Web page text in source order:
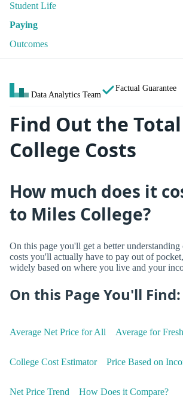
Student Life
Paying
Outcomes
Data Analytics Team
Factual Guarantee
Find Out the
College Costs
How much does it
to Miles College?
On this page you'll get a better
costs you'll actually have to pay out of
widely based on where you live and your
On this Page You'll Find:
Average Net Price for All Average for
College Cost Estimator Price Based on
Net Price Trend How Does it Compare?
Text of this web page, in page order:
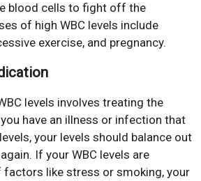
blood cells to fight off the
of high WBC levels include
exercise, and pregnancy.
levels involves treating the
have an illness or infection that
your levels should balance out
If your WBC levels are
factors like stress or smoking, your
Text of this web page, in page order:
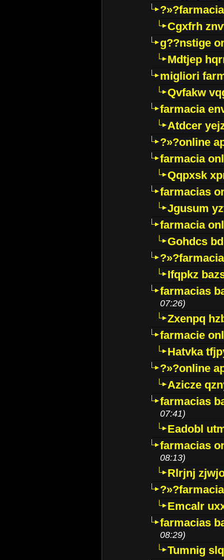
Cgxfrh
g??nstige
Mdtjep
migliori
Qvfakw
farmacia
Atdcer
?»?online
farmacia
Qqpxsk
farmacias
Jgusum
farmacia
Gohdcs
Ifqpkz
farmacias
07:26)
Zxenpq
farmacie
Hatvka
?»?online
Azicze
farmacias
07:41)
Eadobl
farmacias
08:13)
Rlrjnj
Emcalr
farmacias
08:29)
Tumnig
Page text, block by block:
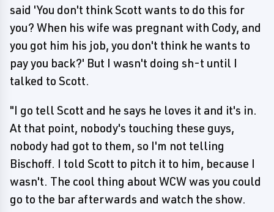
said 'You don't think Scott wants to do this for
you? When his wife was pregnant with Cody, and
you got him his job, you don't think he wants to
pay you back?' But I wasn't doing sh-t until I
talked to Scott.
"I go tell Scott and he says he loves it and it's in.
At that point, nobody's touching these guys,
nobody had got to them, so I'm not telling
Bischoff. I told Scott to pitch it to him, because I
wasn't. The cool thing about WCW was you could
go to the bar afterwards and watch the show.
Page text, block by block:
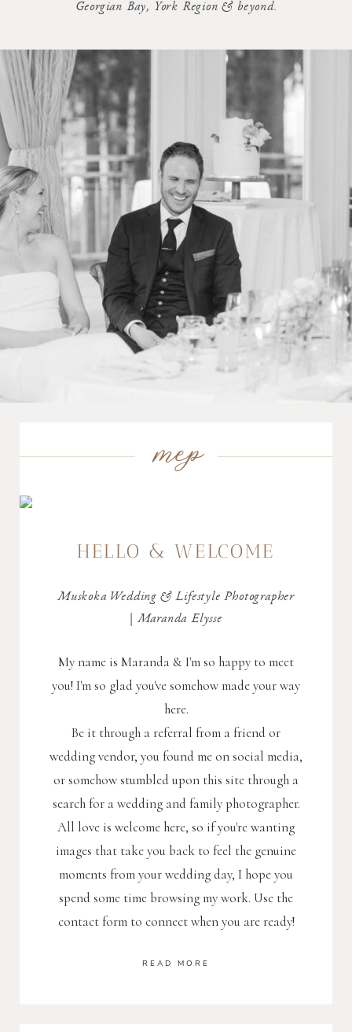
Georgian Bay, York Region & beyond.
mep
HELLO & WELCOME
Muskoka Wedding & Lifestyle Photographer
| Maranda Elysse
My name is Maranda & I'm so happy to meet
you! I'm so glad you've somehow made your way
here.
Be it through a referral from a friend or
wedding vendor, you found me on social media,
or somehow stumbled upon this site through a
search for a wedding and family photographer.
All love is welcome here, so if you're wanting
images that take you back to feel the genuine
moments from your wedding day, I hope you
spend some time browsing my work. Use the
contact form to connect when you are ready!
READ MORE
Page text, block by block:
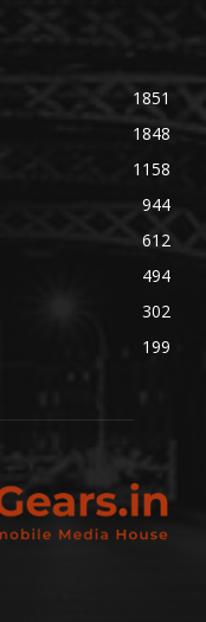
1851
1848
1158
944
612
494
302
199
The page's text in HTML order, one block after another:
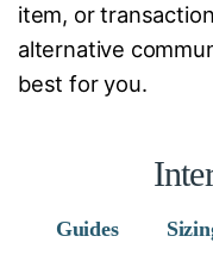
item, or
alternative
best for you.
Guides
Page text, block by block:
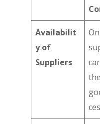
Availabilit
y of
Suppliers
the
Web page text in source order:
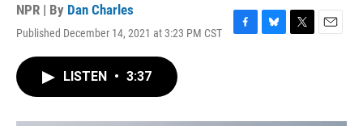
NPR | By Dan Charles
Published December 14, 2021 at 3:23 PM CST
F
B
T
E
LISTEN • 3:37
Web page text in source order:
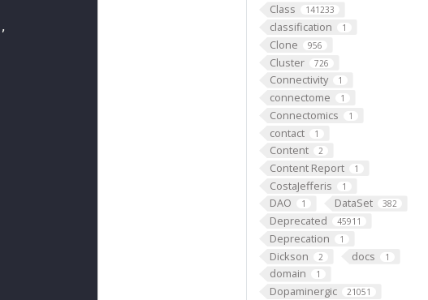
Class 141233
classification 1
Clone 956
Cluster 726
Connectivity 1
connectome 1
Connectomics 1
contact 1
Content 2
Content Report 1
CostaJefferis 1
DAO 1 DataSet 382
Deprecated 45911
Deprecation 1
Dickson 2 docs 1
domain 1
Dopaminergic 21051
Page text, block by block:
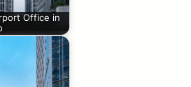
Office in
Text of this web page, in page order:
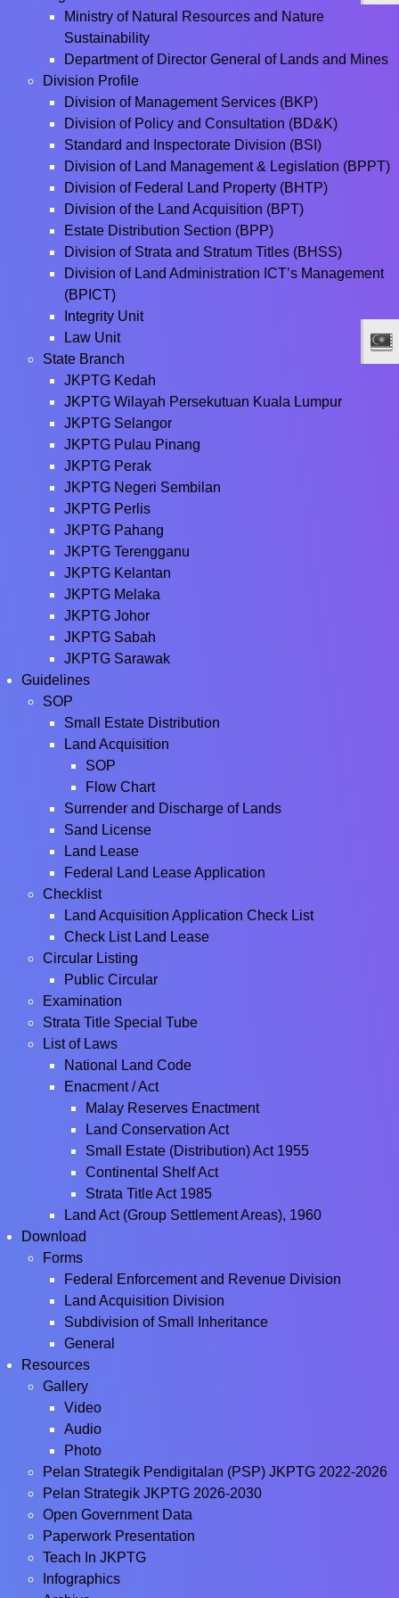
Ministry of Natural Resources and Nature
Sustainability
Department of Director General of Lands and Mines
Division Profile
Division of Management Services (BKP)
Division of Policy and Consultation (BD&K)
Standard and Inspectorate Division (BSI)
Division of Land Management & Legislation (BPPT)
Division of Federal Land Property (BHTP)
Division of the Land Acquisition (BPT)
Estate Distribution Section (BPP)
Division of Strata and Stratum Titles (BHSS)
Division of Land Administration ICT’s Management
(BPICT)
Integrity Unit
Law Unit
State Branch
JKPTG Kedah
JKPTG Wilayah Persekutuan Kuala Lumpur
JKPTG Selangor
JKPTG Pulau Pinang
JKPTG Perak
JKPTG Negeri Sembilan
JKPTG Perlis
JKPTG Pahang
JKPTG Terengganu
JKPTG Kelantan
JKPTG Melaka
JKPTG Johor
JKPTG Sabah
JKPTG Sarawak
Guidelines
SOP
Small Estate Distribution
Land Acquisition
SOP
Flow Chart
Surrender and Discharge of Lands
Sand License
Land Lease
Federal Land Lease Application
Checklist
Land Acquisition Application Check List
Check List Land Lease
Circular Listing
Public Circular
Examination
Strata Title Special Tube
List of Laws
National Land Code
Enacment / Act
Malay Reserves Enactment
Land Conservation Act
Small Estate (Distribution) Act 1955
Continental Shelf Act
Strata Title Act 1985
Land Act (Group Settlement Areas), 1960
Download
Forms
Federal Enforcement and Revenue Division
Land Acquisition Division
Subdivision of Small Inheritance
General
Resources
Gallery
Video
Audio
Photo
Pelan Strategik Pendigitalan (PSP) JKPTG 2022-2026
Pelan Strategik JKPTG 2026-2030
Open Government Data
Paperwork Presentation
Teach In JKPTG
Infographics
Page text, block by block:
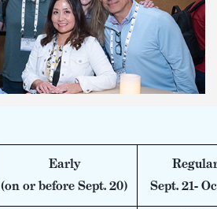
Early
(on or before Sept. 20)
Sept. 21-
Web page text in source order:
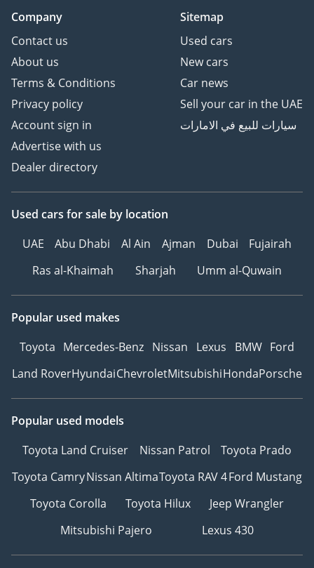
Company
Contact us
About us
Terms & Conditions
Privacy policy
Account sign in
Advertise with us
Dealer directory
Sitemap
Used cars
New cars
Car news
Sell your car in the UAE
سيارات للبيع في الامارات
Used cars for sale by location
UAE
Abu Dhabi Al Ain Ajman Dubai
Fujairah
Ras al-Khaimah
Sharjah Umm al-Quwain
Popular used makes
Toyota Mercedes-Benz Nissan Lexus BMW Ford
Land RoverHyundaiChevroletMitsubishiHondaPorsche
Popular used models
Toyota Land Cruiser
Nissan Patrol
Toyota Prado
Toyota CamryNissan AltimaToyota RAV 4Ford Mustang
Toyota Corolla
Toyota Hilux
Jeep Wrangler
Mitsubishi Pajero
Lexus 430
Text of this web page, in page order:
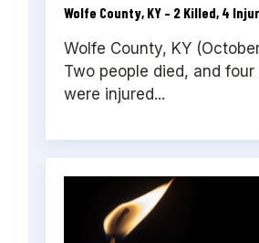
Wolfe County, KY – 2 Killed, 4
Wolfe County, KY
Two people died, and four
were injured...
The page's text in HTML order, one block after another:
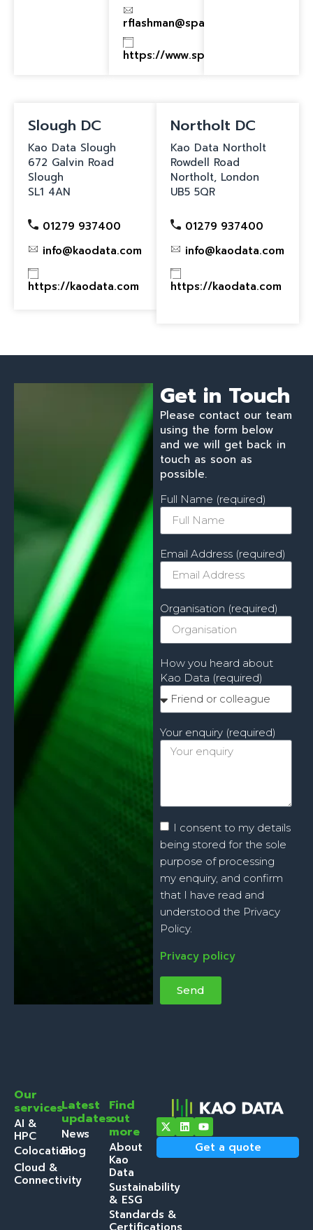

- - -

-- What you should do --
Although the records contain pictures, the copy should hold only their text, reproduced exactly.

-- Result --
Web page text in source order:
Student Life
Paying
Outcomes
Data Analytics Team
Factual Guarantee
Find Out the
College Costs
How much does it
to Miles College?
On this page you'll get a better
costs you'll actually have to pay out of
widely based on where you live and your
On this Page You'll Find:
Average Net Price for All Average for
College Cost Estimator Price Based on
Net Price Trend How Does it Compare?
Text of this web page, in page order:
blood cells to fight off the
of high WBC levels include
exercise, and pregnancy.
levels involves treating the
have an illness or infection that
your levels should balance out
If your WBC levels are
factors like stress or smoking, your
Text of this web page, in page order:
Cgxfrh
g??nstige
Mdtjep
migliori
Qvfakw
farmacia
Atdcer
?»?online
farmacia
Qqpxsk
farmacias
Jgusum
farmacia
Gohdcs
Ifqpkz
farmacias
07:26)
Zxenpq
farmacie
Hatvka
?»?online
Azicze
farmacias
07:41)
Eadobl
farmacias
08:13)
Rlrjnj
Emcalr
farmacias
08:29)
Tumnig
Page text, block by block:
said 'You don't think Scott wants to do this for
you? When his wife was pregnant with Cody, and
you got him his job, you don't think he wants to
pay you back?' But I wasn't doing sh-t until I
talked to Scott.
"I go tell Scott and he says he loves it and it's in.
At that point, nobody's touching these guys,
nobody had got to them, so I'm not telling
Bischoff. I told Scott to pitch it to him, because I
wasn't. The cool thing about WCW was you could
go to the bar afterwards and watch the show.
Page text, block by block:
Georgian Bay, York Region & beyond.
mep
HELLO & WELCOME
Muskoka Wedding & Lifestyle Photographer
| Maranda Elysse
My name is Maranda & I'm so happy to meet
you! I'm so glad you've somehow made your way
here.
Be it through a referral from a friend or
wedding vendor, you found me on social media,
or somehow stumbled upon this site through a
search for a wedding and family photographer.
All love is welcome here, so if you're wanting
images that take you back to feel the genuine
moments from your wedding day, I hope you
spend some time browsing my work. Use the
contact form to connect when you are ready!
READ MORE
Page text, block by block:
1851
1848
1158
944
612
494
302
199
The page's text in HTML order, one block after another:
item, or
alternative
best for you.
Guides
Page text, block by block:
Availabilit
y of
Suppliers
the
Web page text in source order:
NPR | By Dan Charles
Published December 14, 2021 at 3:23 PM CST
F
B
T
E
LISTEN • 3:37
Web page text in source order:
Class 141233
classification 1
Clone 956
Cluster 726
Connectivity 1
connectome 1
Connectomics 1
contact 1
Content 2
Content Report 1
CostaJefferis 1
DAO 1 DataSet 382
Deprecated 45911
Deprecation 1
Dickson 2 docs 1
domain 1
Dopaminergic 21051
Page text, block by block:
Office in
Text of this web page, in page order:
Ministry of Natural Resources and Nature
Sustainability
Department of Director General of Lands and Mines
Division Profile
Division of Management Services (BKP)
Division of Policy and Consultation (BD&K)
Standard and Inspectorate Division (BSI)
Division of Land Management & Legislation (BPPT)
Division of Federal Land Property (BHTP)
Division of the Land Acquisition (BPT)
Estate Distribution Section (BPP)
Division of Strata and Stratum Titles (BHSS)
Division of Land Administration ICT’s Management
(BPICT)
Integrity Unit
Law Unit
State Branch
JKPTG Kedah
JKPTG Wilayah Persekutuan Kuala Lumpur
JKPTG Selangor
JKPTG Pulau Pinang
JKPTG Perak
JKPTG Negeri Sembilan
JKPTG Perlis
JKPTG Pahang
JKPTG Terengganu
JKPTG Kelantan
JKPTG Melaka
JKPTG Johor
JKPTG Sabah
JKPTG Sarawak
Guidelines
SOP
Small Estate Distribution
Land Acquisition
SOP
Flow Chart
Surrender and Discharge of Lands
Sand License
Land Lease
Federal Land Lease Application
Checklist
Land Acquisition Application Check List
Check List Land Lease
Circular Listing
Public Circular
Examination
Strata Title Special Tube
List of Laws
National Land Code
Enacment / Act
Malay Reserves Enactment
Land Conservation Act
Small Estate (Distribution) Act 1955
Continental Shelf Act
Strata Title Act 1985
Land Act (Group Settlement Areas), 1960
Download
Forms
Federal Enforcement and Revenue Division
Land Acquisition Division
Subdivision of Small Inheritance
General
Resources
Gallery
Video
Audio
Photo
Pelan Strategik Pendigitalan (PSP) JKPTG 2022-2026
Pelan Strategik JKPTG 2026-2030
Open Government Data
Paperwork Presentation
Teach In JKPTG
Infographics
Page text, block by block:
Early
(on or before Sept. 20)
Sept. 21-
Web page text in source order:
Company
Contact us
About us
Terms & Conditions
Privacy policy
Account sign in
Advertise with us
Dealer directory
Sitemap
Used cars
New cars
Car news
Sell your car in the UAE
سيارات للبيع في الامارات
Used cars for sale by location
UAE
Abu Dhabi Al Ain Ajman Dubai
Fujairah
Ras al-Khaimah
Sharjah Umm al-Quwain
Popular used makes
Toyota Mercedes-Benz Nissan Lexus BMW Ford
Land RoverHyundaiChevroletMitsubishiHondaPorsche
Popular used models
Toyota Land Cruiser
Nissan Patrol
Toyota Prado
Toyota CamryNissan AltimaToyota RAV 4Ford Mustang
Toyota Corolla
Toyota Hilux
Jeep Wrangler
Mitsubishi Pajero
Lexus 430
Text of this web page, in page order:
Wolfe County, KY – 2 Killed, 4
Wolfe County, KY
Two people died, and four
were injured...
The page's text in HTML order, one block after another:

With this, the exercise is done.